The results are published online today (Nov. 17) in Science.
Yousef Abu Kwaik, the Bumgardner endowed professor in molecular pathogenesis of microbial infections at UofL, and his team believe their work could help lead to development of new antibiotics and vaccines.
“It is possible that the process we have identified presents a great target for new research in antibiotic and vaccine candidates, not only for Legionnaires’ disease but in other bacteria that cause illness,” he said.
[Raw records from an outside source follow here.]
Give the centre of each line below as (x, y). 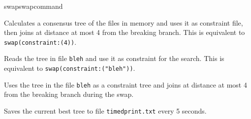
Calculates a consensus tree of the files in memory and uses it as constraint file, (124, 22)
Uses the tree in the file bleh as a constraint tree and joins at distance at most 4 (125, 84)
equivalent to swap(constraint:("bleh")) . (70, 68)
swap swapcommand (33, 6)
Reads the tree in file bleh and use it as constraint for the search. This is (114, 58)
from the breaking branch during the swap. (69, 94)
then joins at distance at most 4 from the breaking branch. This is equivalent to (125, 32)
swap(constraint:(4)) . (40, 42)
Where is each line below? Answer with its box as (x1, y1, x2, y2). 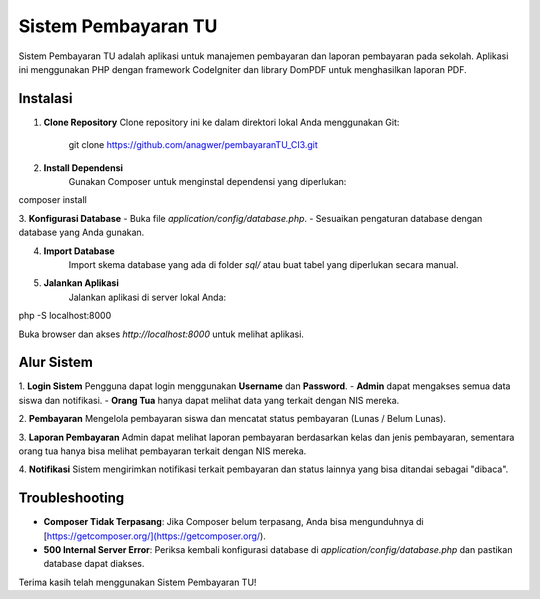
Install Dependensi (43, 161, 124, 174)
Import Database (43, 245, 115, 257)
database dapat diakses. (43, 558, 145, 570)
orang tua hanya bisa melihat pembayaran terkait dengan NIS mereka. (18, 445, 307, 457)
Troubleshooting (18, 490, 125, 507)
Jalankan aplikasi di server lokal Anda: (68, 291, 227, 303)
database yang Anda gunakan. (18, 226, 145, 239)
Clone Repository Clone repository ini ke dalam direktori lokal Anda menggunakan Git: (43, 116, 400, 128)
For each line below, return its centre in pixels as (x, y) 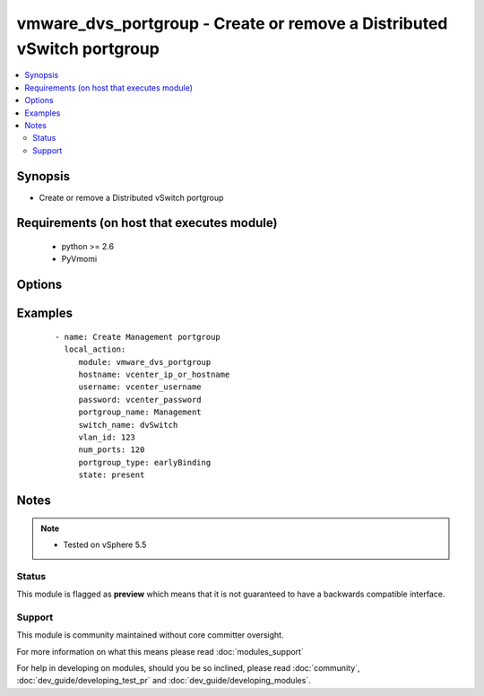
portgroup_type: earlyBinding (145, 462)
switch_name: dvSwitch (128, 425)
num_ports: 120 (112, 450)
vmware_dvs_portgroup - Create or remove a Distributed (232, 23)
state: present (112, 475)
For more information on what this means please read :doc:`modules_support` (160, 651)
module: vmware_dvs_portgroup (145, 362)
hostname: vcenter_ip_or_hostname (154, 374)
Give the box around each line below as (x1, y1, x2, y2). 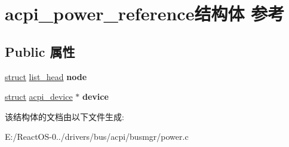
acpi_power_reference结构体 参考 (5, 1, 285, 26)
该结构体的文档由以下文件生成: (5, 110, 124, 122)
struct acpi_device (5, 90, 73, 103)
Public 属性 (5, 42, 75, 60)
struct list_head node (5, 70, 87, 82)
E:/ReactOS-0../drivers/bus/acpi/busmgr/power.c (5, 130, 189, 143)
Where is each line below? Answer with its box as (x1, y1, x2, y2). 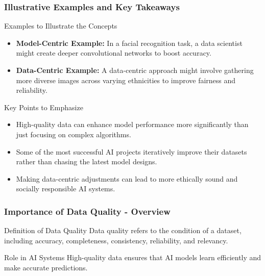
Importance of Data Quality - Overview (4, 205, 171, 217)
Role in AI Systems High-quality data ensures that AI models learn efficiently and (4, 252, 261, 263)
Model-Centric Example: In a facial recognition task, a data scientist (16, 37, 243, 48)
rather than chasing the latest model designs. (16, 156, 157, 167)
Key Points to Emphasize (4, 102, 83, 112)
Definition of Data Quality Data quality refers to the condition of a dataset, (4, 225, 242, 236)
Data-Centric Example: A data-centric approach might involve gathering (16, 65, 254, 75)
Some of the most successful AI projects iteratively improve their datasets (16, 146, 247, 157)
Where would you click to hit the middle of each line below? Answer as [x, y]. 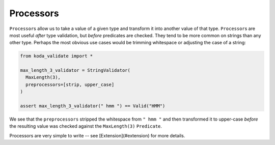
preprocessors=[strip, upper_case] [70, 84]
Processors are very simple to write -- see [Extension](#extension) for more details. [97, 135]
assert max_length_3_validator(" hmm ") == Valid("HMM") [93, 106]
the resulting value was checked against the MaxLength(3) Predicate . [86, 126]
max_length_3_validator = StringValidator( [75, 70]
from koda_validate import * [57, 56]
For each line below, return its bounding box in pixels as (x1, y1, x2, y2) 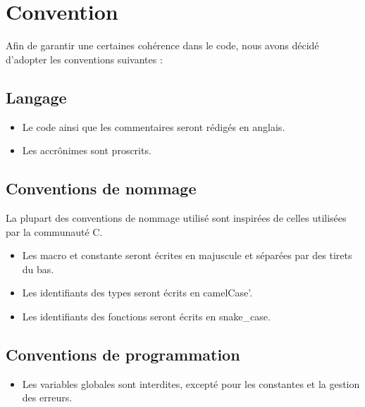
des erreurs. (22, 390, 73, 405)
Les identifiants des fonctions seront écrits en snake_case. (22, 308, 271, 323)
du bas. (22, 261, 54, 276)
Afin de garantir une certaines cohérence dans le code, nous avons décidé (6, 38, 319, 53)
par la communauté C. (6, 224, 103, 239)
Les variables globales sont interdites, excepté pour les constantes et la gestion (22, 376, 360, 391)
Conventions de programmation (6, 343, 240, 365)
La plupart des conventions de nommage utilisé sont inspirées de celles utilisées (6, 210, 347, 225)
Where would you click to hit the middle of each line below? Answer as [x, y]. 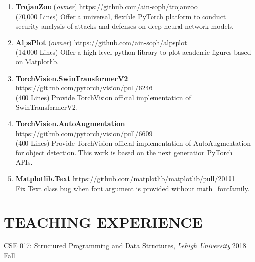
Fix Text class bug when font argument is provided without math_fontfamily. [132, 188]
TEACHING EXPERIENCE [103, 222]
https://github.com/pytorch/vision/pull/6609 [84, 133]
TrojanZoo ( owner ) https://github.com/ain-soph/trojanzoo [106, 6]
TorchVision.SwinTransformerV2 [72, 78]
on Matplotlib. [37, 61]
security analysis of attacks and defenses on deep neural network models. [125, 26]
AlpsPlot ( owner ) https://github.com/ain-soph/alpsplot [101, 42]
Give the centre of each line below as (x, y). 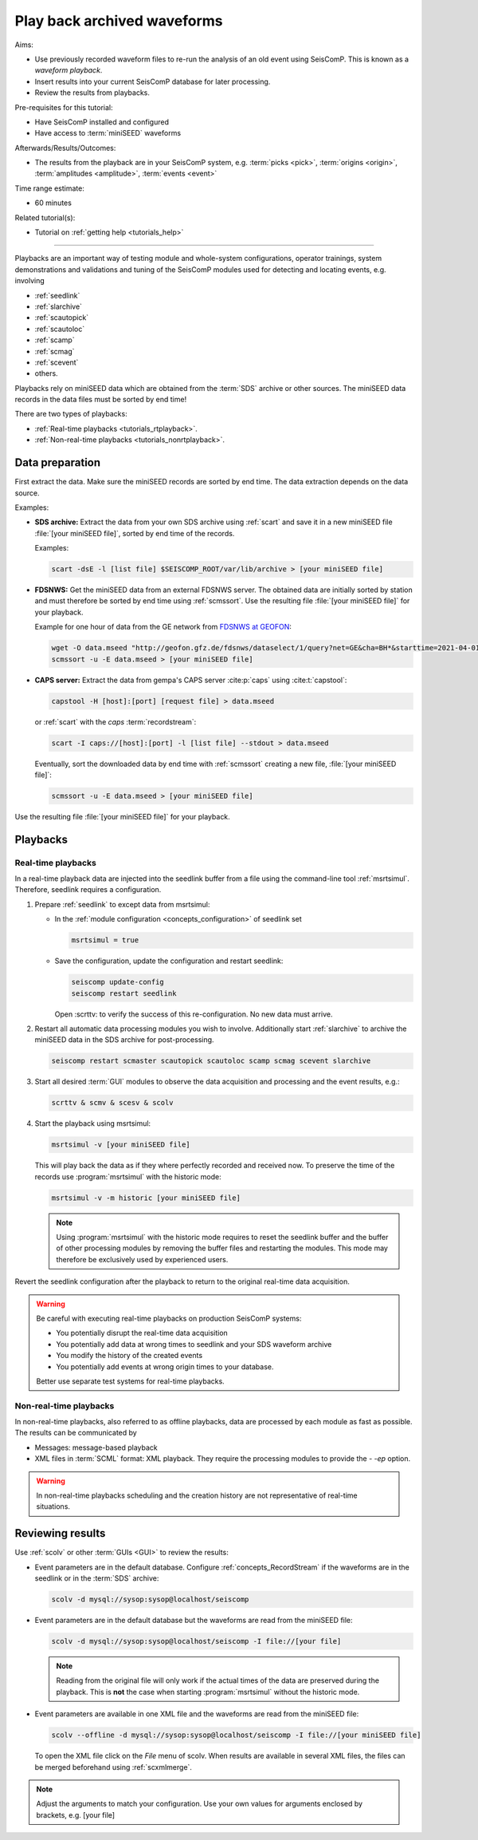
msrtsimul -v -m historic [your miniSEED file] (146, 1198)
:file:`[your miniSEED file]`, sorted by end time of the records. (135, 533)
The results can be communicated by (76, 1433)
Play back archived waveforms (119, 21)
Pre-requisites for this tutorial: (64, 107)
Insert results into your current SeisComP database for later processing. (153, 81)
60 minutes (53, 203)
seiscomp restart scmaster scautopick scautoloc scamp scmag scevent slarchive (211, 1061)
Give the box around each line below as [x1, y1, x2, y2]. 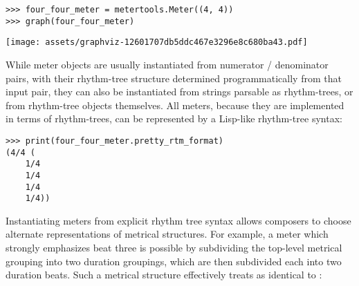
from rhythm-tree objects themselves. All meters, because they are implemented [6, 97, 344, 112]
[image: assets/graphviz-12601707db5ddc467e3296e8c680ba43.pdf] [6, 37, 308, 48]
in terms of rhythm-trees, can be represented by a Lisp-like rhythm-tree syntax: [6, 111, 342, 126]
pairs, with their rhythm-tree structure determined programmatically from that [6, 70, 342, 85]
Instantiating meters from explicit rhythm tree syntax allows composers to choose [6, 213, 351, 227]
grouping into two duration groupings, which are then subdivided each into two [6, 254, 342, 268]
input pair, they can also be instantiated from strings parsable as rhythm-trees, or [6, 84, 353, 99]
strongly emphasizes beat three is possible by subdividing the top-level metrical [6, 240, 342, 255]
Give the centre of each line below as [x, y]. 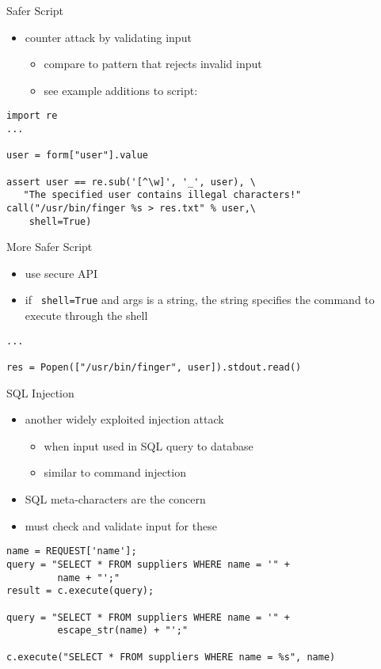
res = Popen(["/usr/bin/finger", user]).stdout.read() [154, 368]
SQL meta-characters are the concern [115, 499]
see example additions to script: [121, 90]
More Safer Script [50, 247]
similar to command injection [115, 472]
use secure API [61, 273]
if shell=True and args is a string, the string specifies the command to [200, 300]
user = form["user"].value [77, 156]
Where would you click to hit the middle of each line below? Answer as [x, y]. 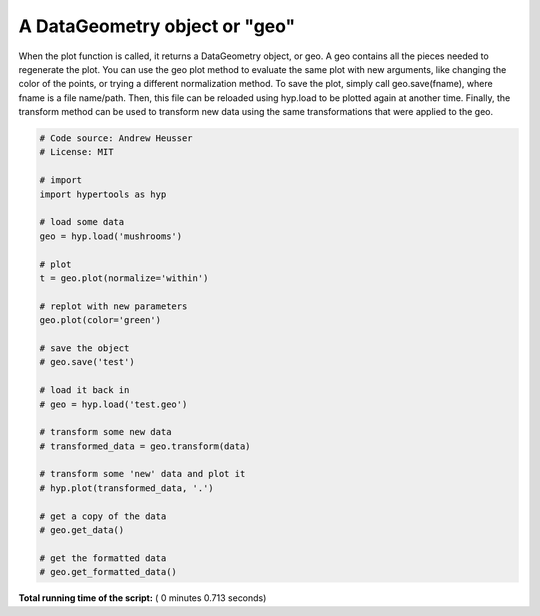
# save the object [84, 348]
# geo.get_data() [82, 530]
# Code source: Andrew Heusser [116, 138]
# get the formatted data [103, 558]
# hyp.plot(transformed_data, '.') [126, 488]
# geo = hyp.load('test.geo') [113, 404]
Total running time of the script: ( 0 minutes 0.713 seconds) [142, 598]
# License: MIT [76, 152]
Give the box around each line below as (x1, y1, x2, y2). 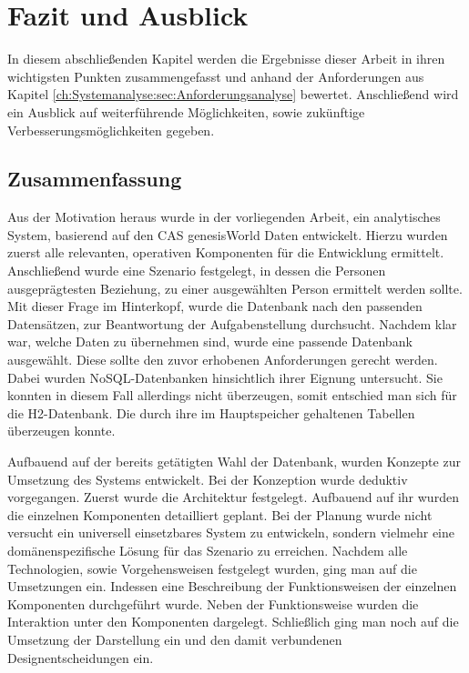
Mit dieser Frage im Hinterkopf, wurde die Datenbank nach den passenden (7, 296, 423, 316)
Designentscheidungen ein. (7, 648, 154, 667)
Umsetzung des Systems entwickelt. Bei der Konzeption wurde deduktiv (7, 469, 408, 488)
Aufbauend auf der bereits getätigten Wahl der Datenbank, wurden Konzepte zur (7, 452, 461, 471)
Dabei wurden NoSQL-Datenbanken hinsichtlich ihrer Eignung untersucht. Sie (7, 367, 443, 387)
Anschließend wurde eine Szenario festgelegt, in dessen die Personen (7, 261, 386, 280)
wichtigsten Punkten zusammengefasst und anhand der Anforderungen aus (7, 66, 424, 85)
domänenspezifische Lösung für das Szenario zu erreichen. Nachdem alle (7, 540, 408, 559)
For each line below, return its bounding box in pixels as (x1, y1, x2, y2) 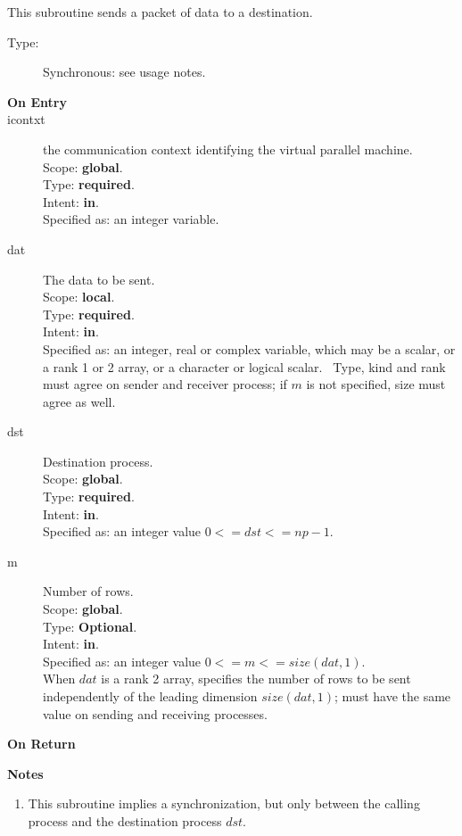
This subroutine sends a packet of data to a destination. (7, 3, 313, 21)
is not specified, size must (306, 375, 446, 393)
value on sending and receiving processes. (43, 704, 268, 723)
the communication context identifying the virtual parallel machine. (43, 139, 413, 158)
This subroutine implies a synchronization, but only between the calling (28, 794, 420, 813)
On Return (7, 734, 76, 753)
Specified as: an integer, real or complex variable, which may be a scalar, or (43, 339, 456, 358)
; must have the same (334, 687, 451, 705)
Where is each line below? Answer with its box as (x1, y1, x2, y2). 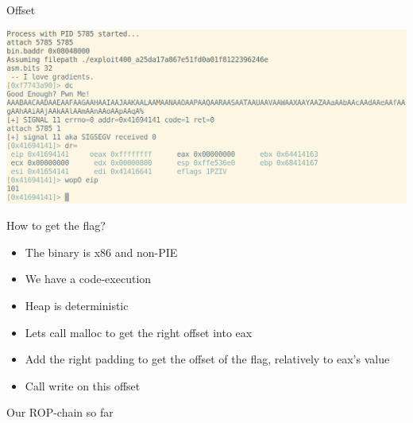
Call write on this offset (25, 377, 141, 394)
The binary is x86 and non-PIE (25, 243, 178, 260)
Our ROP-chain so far (6, 404, 114, 421)
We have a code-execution (25, 270, 152, 287)
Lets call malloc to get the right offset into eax (25, 324, 253, 340)
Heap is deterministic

According to the Centers for Disease Control and Prevention, Legionnaires’ disease is a lung infection caused by the bacterium called Legionella. The bacterium got its name in 1976, when many people who went to a Philadelphia convention of the American Legion suffered from an outbreak of pneumonia of unknown causes that later was determined to be caused by the bacterium. Each year, between 8,000 and 18,000 people are hospitalized with Legionnaires’ disease in the United States. No vaccine is available for it.
For two years, the researchers examined Legionella which is an intercellular bacterium that exists in amoebae in the water systems; it is transmitted to humans through inhalation of water droplets. Cooling towers and whirlpools are the major sources of transmission. The bacterium uses the amoeba’s cellular process to “tag” proteins, causing them to degrade into their basic elements of amino acids. The bacteria use these amino acids as the main source of energy to grow and cause disease.
“The bacteria live on an ‘Atkins diet’ of low carbs and high protein, and they trick the host cell to provide that specialized diet,” Abu Kwaik said.
The same process occurs in a host – animal or human – who inhales the bacterium and is diagnosed with Legionnaires’ disease. However, the bacteria do not tag the proteins, but rather trick the host into tagging the proteins for degradation to generate the amino acids.
In the laboratory, Abu Kwaik and his team saw that by inactivating the bacterial virulence factor responsible for tricking the cell into tagging proteins for degradation in mice models, the pulmonary disease was totally prevented. This was totally due to disabling the bacteria from generating amino acids, he said.
The process was then reversed, and the disease became evident when the mice, infected by the disabled bacteria, were injected with amino acids to compensate for the inability of the altered bacteria
“Bacteria need to live on high protein and amino acids as sources of nutrition and energy in order to replicate in a host. This is what causes pulmonary disease,” Abu Kwaik said. “No one has known how they generate sufficient sources of nutrients from the host to proliferate. Our work is the first to identify this process for any bacteria that cause disease.”
He added that the type of host infected does not appear to affect the process.
“Whether in a single-cell amoeba or a multi-cellular mammal, Legionella seems to know what to do; the process is the same, and is highly conserved through evolution. By interfering with the bacterium’s sources of nutrients, we can stop it from thriving and causing disease.”
Examining nutrient sources for organisms with the goal of stopping them from acquiring nutrients is a relatively new arena of basic research that deserves further study, he said.
“We went after the basics – the food and energy source – which are prerequisite for the bacteria to grow and cause disease. It is not a process that is well understood yet, but by first discovering how an organism gets nutrients by tricking the host into degrading proteins, and then interfering with that process, we can, in effect, starve it to death and prevent or treat the disease.”
With Abu Kwaik, authors of the paper are Christopher T.D. Price and Tasneem Al-Quadan, a doctoral student, in UofL’s Department of Microbiology and Immunology; Marina Santic, of the University of Rijeka, Croatia; and Ilan Rosenshine, of the Hebrew University Medical School in Jerusalem, Israel.
A grant from the National Institute of Allergy and Infectious Diseases funded their work.